Deep Learning for Investigating Causal Effects with High-Dimensional Data: Analytic Tools and Applications to Educational Interventions
Alberto Guzman-Alvarez
About the research
Award
NAEd/Spencer Dissertation Fellowship
Award Year
2021
Institution
University of Pittsburgh
Primary Discipline
N/A
Quantitative education research has the potential to be revolutionized by recent developments in machine learning. Realizing these possibilities, however, requires scholars to bridge the worlds of educational research and computer sciences. Through my dissertation, I aim to merge advances in deep learning and causal inference to enable researchers to assess program impacts using quasi-experimental methods with high-dimensional data. First, I will develop a new analytical procedure incorporating advances in Deep Learning, specifically Deep Neural Networks, to estimate propensity scores with procedures that flexibly accommodate both high-dimensional data and complex relationships between treatment selection and observable characteristics. Preliminary results suggest that these methods outperform most traditional modeling strategies, particularly when complexities (e.g., non-linearities, interactions) are present in the selection model. Second, I will incorporate this approach into a causal mediation framework that employs a propensity score-based weighting strategy to allow researchers to test potential mechanisms underlying treatment effects. In addition to the methodological contributions, my dissertation also will make substantive contributions to the applied literature. I will employ these methods to evaluate a large-scale college access intervention that offered high school students critical supports to ease their transition into college during the COVID-19 pandemic. In addition to academic papers, I will produce an open-source R package to allow applied researchers to conveniently implement my method.

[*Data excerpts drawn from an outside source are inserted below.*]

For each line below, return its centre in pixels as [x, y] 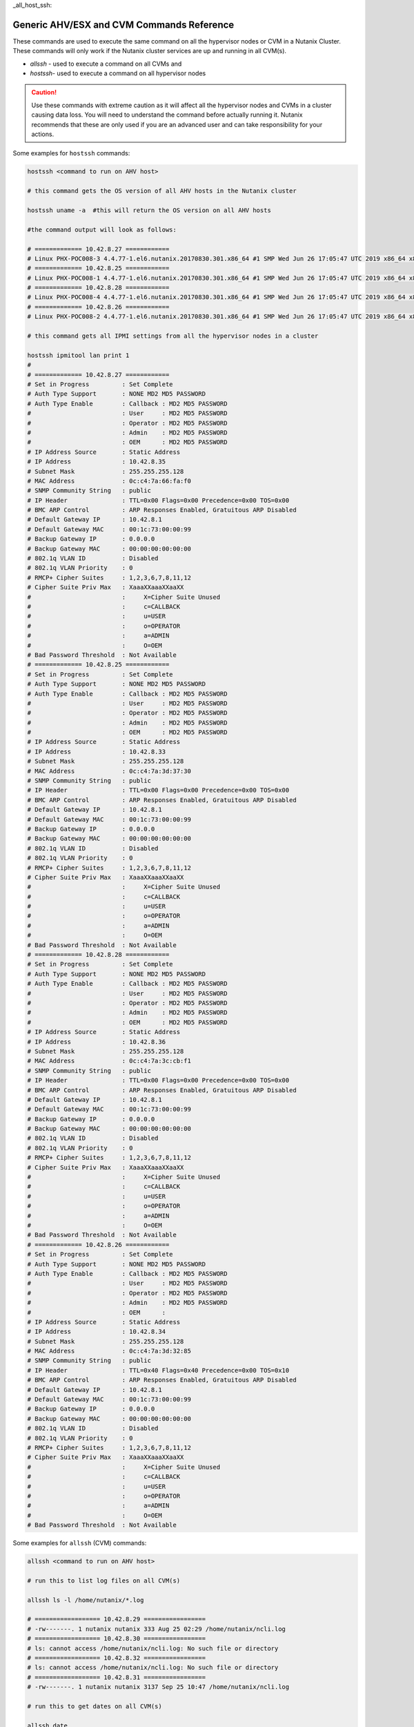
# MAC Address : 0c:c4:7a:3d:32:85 [109, 1351]
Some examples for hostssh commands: [71, 153]
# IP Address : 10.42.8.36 [96, 1042]
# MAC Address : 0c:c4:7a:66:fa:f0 [109, 481]
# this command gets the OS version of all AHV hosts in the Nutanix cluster [162, 191]
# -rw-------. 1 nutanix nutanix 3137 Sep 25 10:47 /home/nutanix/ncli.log [158, 1687]
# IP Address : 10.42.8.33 [96, 752]
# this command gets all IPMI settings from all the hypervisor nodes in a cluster [173, 336]
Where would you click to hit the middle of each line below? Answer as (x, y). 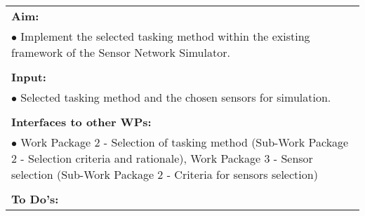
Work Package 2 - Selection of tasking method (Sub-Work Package (185, 142)
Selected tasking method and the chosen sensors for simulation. (176, 97)
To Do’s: (35, 199)
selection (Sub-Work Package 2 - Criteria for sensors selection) (165, 174)
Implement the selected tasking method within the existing (165, 36)
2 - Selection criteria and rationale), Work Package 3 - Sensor (162, 158)
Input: (29, 77)
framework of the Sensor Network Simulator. (121, 52)
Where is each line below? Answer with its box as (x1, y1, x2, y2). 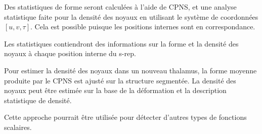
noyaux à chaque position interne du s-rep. (4, 48, 136, 59)
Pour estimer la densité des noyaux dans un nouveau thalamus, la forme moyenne (4, 65, 257, 75)
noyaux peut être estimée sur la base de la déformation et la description (4, 85, 227, 96)
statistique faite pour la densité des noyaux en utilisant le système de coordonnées (4, 11, 258, 22)
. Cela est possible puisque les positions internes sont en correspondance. (30, 21, 255, 32)
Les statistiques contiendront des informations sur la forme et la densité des (4, 38, 239, 49)
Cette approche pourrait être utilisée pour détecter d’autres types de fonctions (4, 112, 247, 122)
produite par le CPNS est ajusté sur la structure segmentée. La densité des (4, 75, 236, 85)
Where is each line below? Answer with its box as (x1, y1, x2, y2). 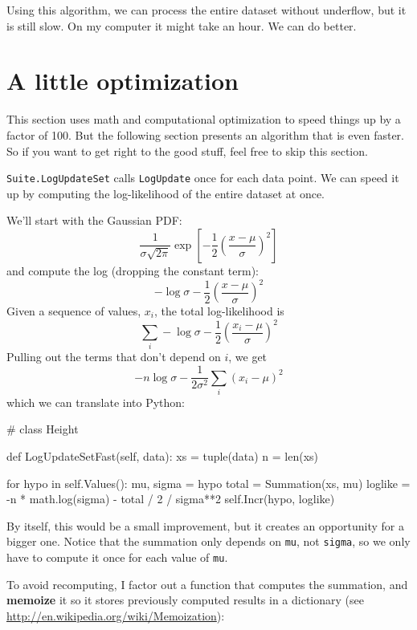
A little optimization (6, 64, 239, 97)
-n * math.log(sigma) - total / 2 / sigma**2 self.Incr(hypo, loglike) (6, 490, 335, 507)
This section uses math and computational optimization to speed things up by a (6, 111, 401, 128)
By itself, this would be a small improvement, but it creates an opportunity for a (6, 517, 404, 534)
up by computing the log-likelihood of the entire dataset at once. (6, 185, 325, 201)
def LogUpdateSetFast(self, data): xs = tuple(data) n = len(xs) (6, 448, 319, 465)
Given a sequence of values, (6, 303, 141, 319)
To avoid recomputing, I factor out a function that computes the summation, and (6, 575, 408, 592)
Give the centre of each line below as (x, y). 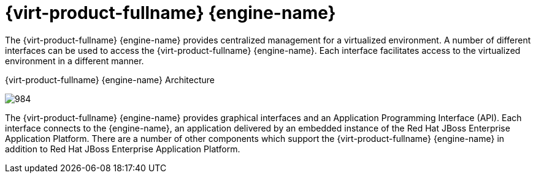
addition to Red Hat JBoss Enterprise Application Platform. (123, 149)
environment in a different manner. (75, 61)
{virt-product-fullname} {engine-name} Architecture (110, 80)
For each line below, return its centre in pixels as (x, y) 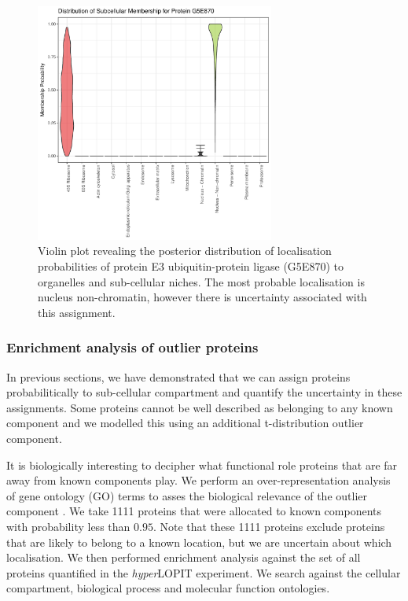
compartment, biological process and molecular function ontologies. (168, 588)
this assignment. (77, 312)
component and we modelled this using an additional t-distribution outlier (185, 423)
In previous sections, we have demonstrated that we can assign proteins (178, 376)
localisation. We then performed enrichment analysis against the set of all (184, 557)
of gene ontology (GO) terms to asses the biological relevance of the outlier (187, 495)
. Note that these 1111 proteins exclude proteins (269, 526)
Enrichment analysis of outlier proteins (132, 347)
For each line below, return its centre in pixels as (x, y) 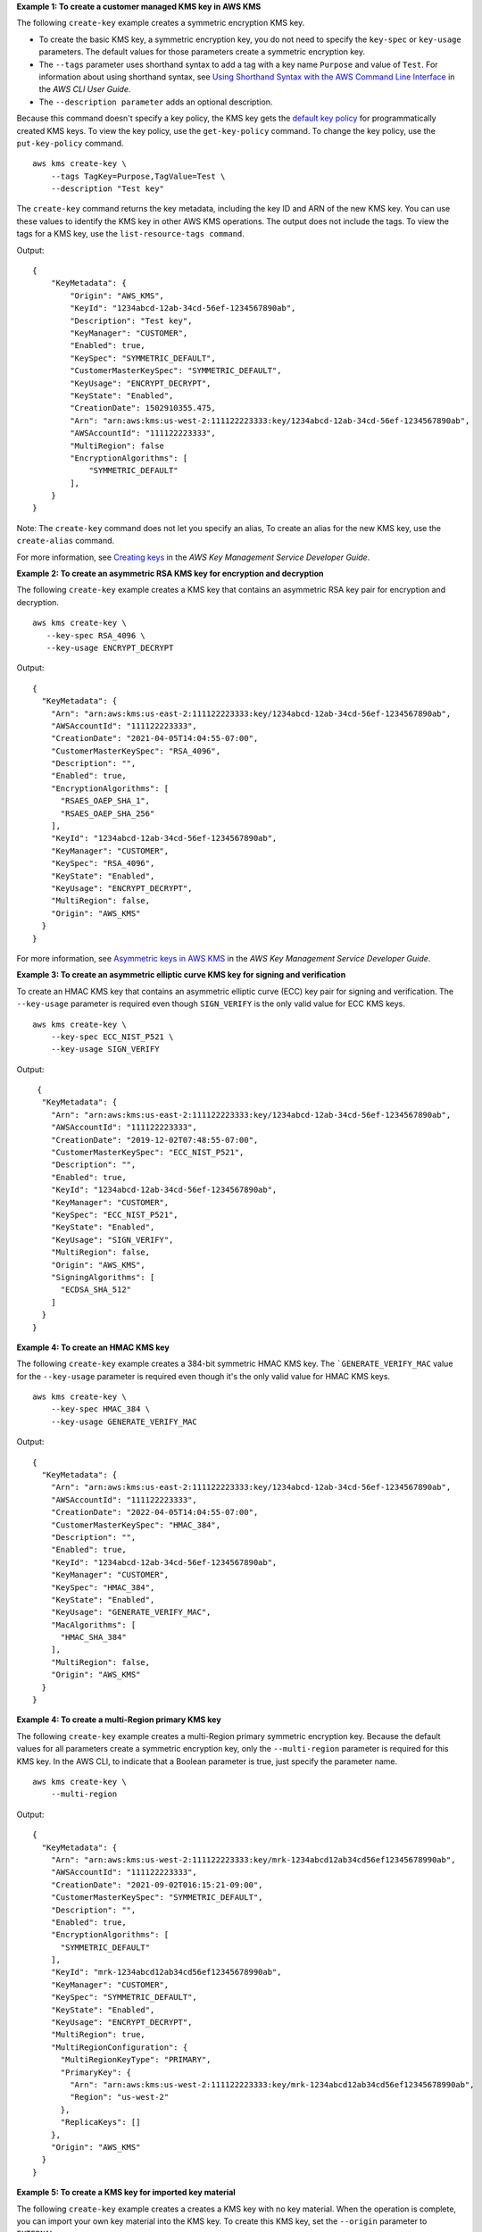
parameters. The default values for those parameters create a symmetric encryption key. (202, 52)
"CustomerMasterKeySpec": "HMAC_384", (136, 1525)
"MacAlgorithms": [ (93, 1624)
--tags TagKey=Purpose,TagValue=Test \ (138, 176)
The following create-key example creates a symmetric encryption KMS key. (161, 23)
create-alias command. (66, 541)
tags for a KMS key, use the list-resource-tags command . (130, 234)
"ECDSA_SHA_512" (96, 1290)
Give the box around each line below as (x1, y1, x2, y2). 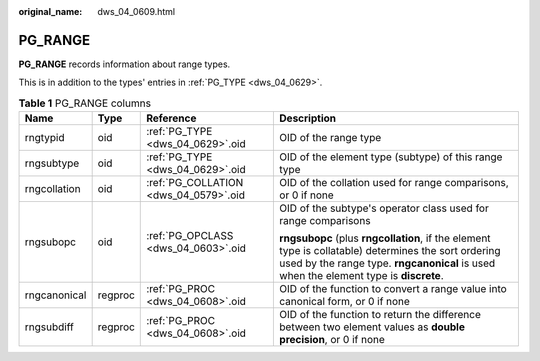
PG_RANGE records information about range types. (18, 58, 231, 70)
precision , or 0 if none (279, 333, 385, 347)
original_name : (18, 6, 83, 17)
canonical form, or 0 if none (279, 295, 410, 309)
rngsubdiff (24, 320, 74, 334)
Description (279, 111, 337, 125)
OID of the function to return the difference (279, 308, 482, 322)
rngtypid (24, 131, 65, 145)
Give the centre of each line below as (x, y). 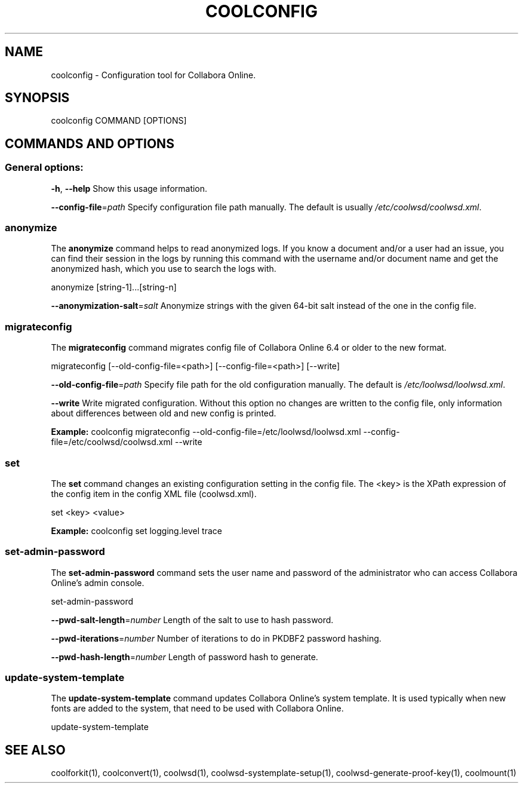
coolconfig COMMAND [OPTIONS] (119, 121)
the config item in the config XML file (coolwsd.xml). (154, 493)
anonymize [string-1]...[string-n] (114, 287)
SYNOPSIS (37, 98)
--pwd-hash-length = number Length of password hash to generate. (184, 657)
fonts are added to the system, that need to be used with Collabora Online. (197, 709)
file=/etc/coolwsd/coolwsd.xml (112, 442)
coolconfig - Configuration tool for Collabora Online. (153, 75)
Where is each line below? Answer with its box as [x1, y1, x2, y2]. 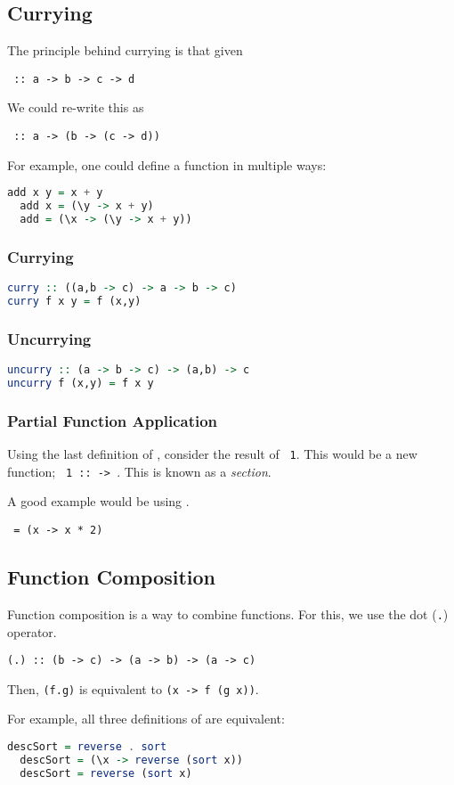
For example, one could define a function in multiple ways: [7, 155, 327, 174]
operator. [7, 622, 57, 641]
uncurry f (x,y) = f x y [7, 376, 154, 389]
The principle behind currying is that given [7, 41, 243, 60]
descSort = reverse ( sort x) [20, 766, 192, 780]
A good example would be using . [7, 492, 190, 511]
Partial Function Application [7, 409, 218, 431]
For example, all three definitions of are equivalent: [7, 709, 285, 728]
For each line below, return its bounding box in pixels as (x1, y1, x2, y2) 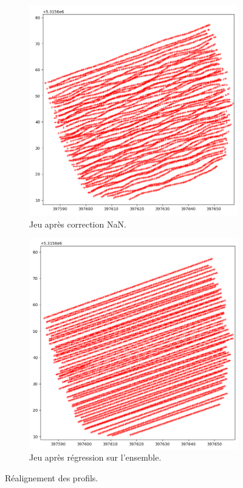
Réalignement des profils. (5, 472, 98, 484)
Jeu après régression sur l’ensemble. (29, 451, 162, 464)
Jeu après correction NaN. (29, 217, 126, 230)
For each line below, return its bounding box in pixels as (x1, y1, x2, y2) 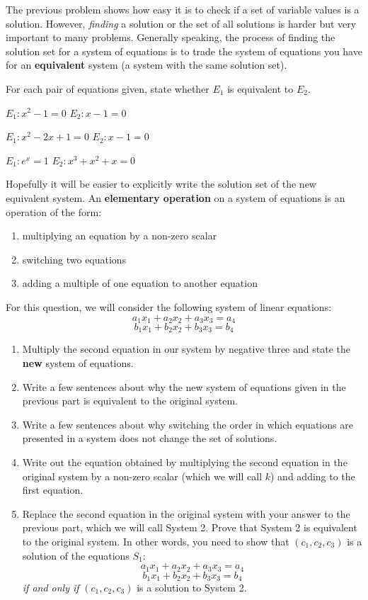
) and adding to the (270, 468, 355, 483)
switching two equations (22, 251, 127, 266)
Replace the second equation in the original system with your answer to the (22, 506, 350, 521)
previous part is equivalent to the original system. (22, 393, 238, 408)
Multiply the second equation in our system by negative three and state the (22, 341, 350, 356)
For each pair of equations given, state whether (6, 81, 209, 96)
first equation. (22, 482, 84, 497)
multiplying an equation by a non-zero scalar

About Alberto Guzman-Alvarez
Alberto Guzman-Alvarez is a Ph.D. student in the Department of Educational Foundations, Organization, and Policy at the University of Pittsburgh, School of Education. Proudly raised by Mexican immigrant parents, Alberto approaches his research through his experience as a first-generation student, believing that data can be a tool for social justice. His research focuses on applying and developing quantitative methods for evaluating the effectiveness of education policies and interventions. In particular, he is interested in college access issues affecting first-generation, historically marginalized students. He is broadly interested in educational data science, computational social science, and causal inference. In his dissertation, he merges his methodological and policy interests by developing new methods for evaluating quasi-experimental interventions with high-dimensional data and applying these methods to a large-scale college access intervention.He has published both methodological and policy-focused articles in journals such as Educational Evaluation and Policy Analysis and the Journal of Research on Educational Effectiveness. In his recent policy manuscript, he and his co-author analyzed the administrative cost to colleges and universities of the FAFSA verification mandate. This work has received national attention and has been cited in a congressional committee hearing on college access.He is the K. LeRoy Irvis Pre-Doctoral Fellowship recipient and was recognized as an Equity and Inclusion Fellow by the Association for Public Policy Analysis and Management (APPAM). Prior to his doctoral studies, Alberto earned his B.S. in Psychology from the University of California, Davis, and a Masters in Research Methodology from the University of Pittsburgh.